-- Assigned task --
Using the records below, find every line that includes "Series" and copy it.

[Dataset items]
----------------

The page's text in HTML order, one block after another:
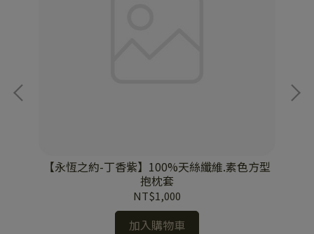
【永恆之約-丁香紫】100%天絲纖維.素色方型
抱枕套
NT$1,000
加入購物車
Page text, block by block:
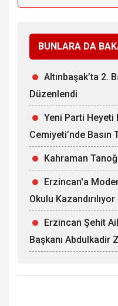
BUNLARA DA
Altınbaşak’ta 2.
Düzenlendi
Yeni Parti
Cemiyeti’nde Basın
Kahraman
Erzincan'a
Okulu Kazandırılıyor
Erzincan Şehit
Başkanı Abdulkadir
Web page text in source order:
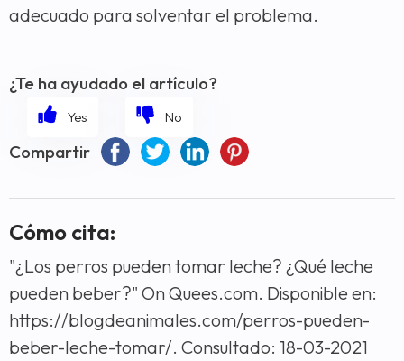
adecuado para solventar el problema.
¿Te ha ayudado el artículo?
Compartir
Cómo cita:
"¿Los perros pueden tomar leche? ¿Qué leche
pueden beber?" On Quees.com. Disponible en:
https://blogdeanimales.com/perros-pueden-
beber-leche-tomar/. Consultado: 18-03-2021
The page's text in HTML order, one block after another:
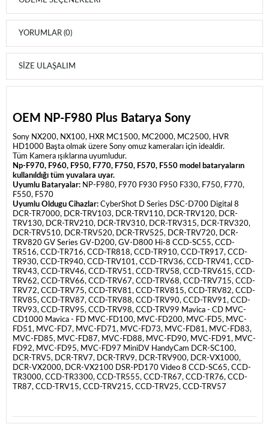
YORUMLAR (0)
SIZE ULAŞALIM
OEM NP-F980 Plus Batarya Sony
Sony NX200, NX100, HXR MC1500, MC2000, MC2500, HVR
HD1000 Başta olmak üzere Sony omuz kameraları için idealdir.
Tüm Kamera ışıklarına uyumludur.
Np-F970, F960, F950, F770, F750, F570, F550 model bataryaların
kullanıldığı tüm yuvalara uyar.
Uyumlu Bataryalar: NP-F980, F970 F930 F950 F330, F750, F770,
F550, F570
Uyumlu Oldugu Cihazlar: CyberShot D Series DSC-D700 Digital 8
DCR-TR7000, DCR-TRV103, DCR-TRV110, DCR-TRV120, DCR-
TRV130, DCR-TRV210, DCR-TRV310, DCR-TRV315, DCR-TRV320,
DCR-TRV510, DCR-TRV520, DCR-TRV525, DCR-TRV720, DCR-
TRV820 GV Series GV-D200, GV-D800 Hi-8 CCD-SC55, CCD-
TR516, CCD-TR716, CCD-TR818, CCD-TR910, CCD-TR917, CCD-
TR930, CCD-TR940, CCD-TRV101, CCD-TRV36, CCD-TRV41, CCD-
TRV43, CCD-TRV46, CCD-TRV51, CCD-TRV58, CCD-TRV615, CCD-
TRV62, CCD-TRV66, CCD-TRV67, CCD-TRV68, CCD-TRV715, CCD-
TRV72, CCD-TRV75, CCD-TRV81, CCD-TRV815, CCD-TRV82, CCD-
TRV85, CCD-TRV87, CCD-TRV88, CCD-TRV90, CCD-TRV91, CCD-
TRV93, CCD-TRV95, CCD-TRV98, CCD-TRV99 Mavica - CD MVC-
CD1000 Mavica - FD MVC-FD100, MVC-FD200, MVC-FD5, MVC-
FD51, MVC-FD7, MVC-FD71, MVC-FD73, MVC-FD81, MVC-FD83,
MVC-FD85, MVC-FD87, MVC-FD88, MVC-FD90, MVC-FD91, MVC-
FD92, MVC-FD95, MVC-FD97 MiniDV HandyCam DCR-SC100,
DCR-TRV5, DCR-TRV7, DCR-TRV9, DCR-TRV900, DCR-VX1000,
DCR-VX2000, DCR-VX2100 DSR-PD170 Video 8 CCD-SC65, CCD-
TR3000, CCD-TR3300, CCD-TR555, CCD-TR67, CCD-TR76, CCD-
TR87, CCD-TRV15, CCD-TRV215, CCD-TRV25, CCD-TRV57
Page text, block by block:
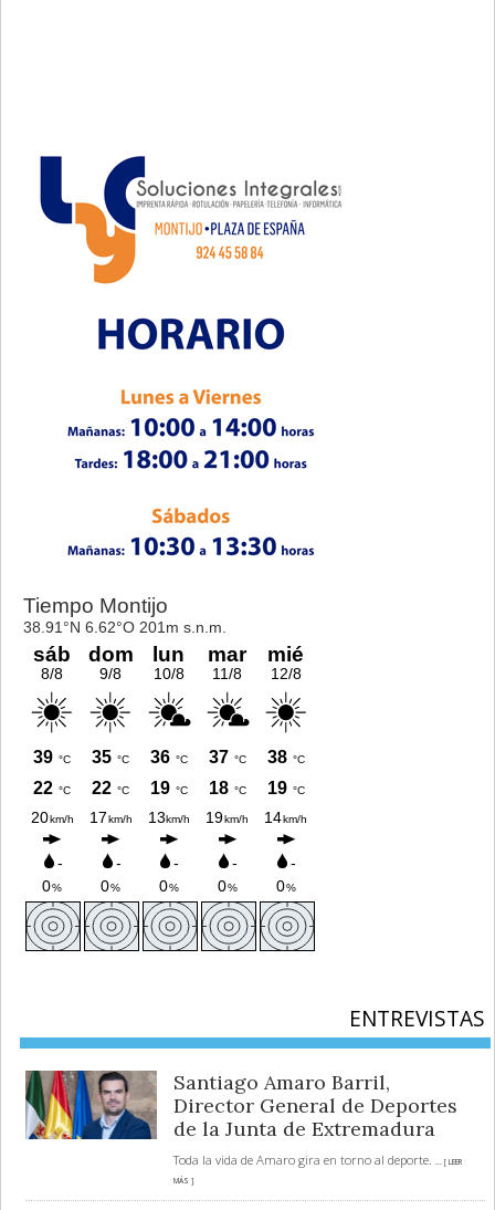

----------------

-- The completed task --
Uyumlu Oldugu Cihazlar: CyberShot D Series DSC-D700 Digital 8
TRV820 GV Series GV-D200, GV-D800 Hi-8 CCD-SC55, CCD-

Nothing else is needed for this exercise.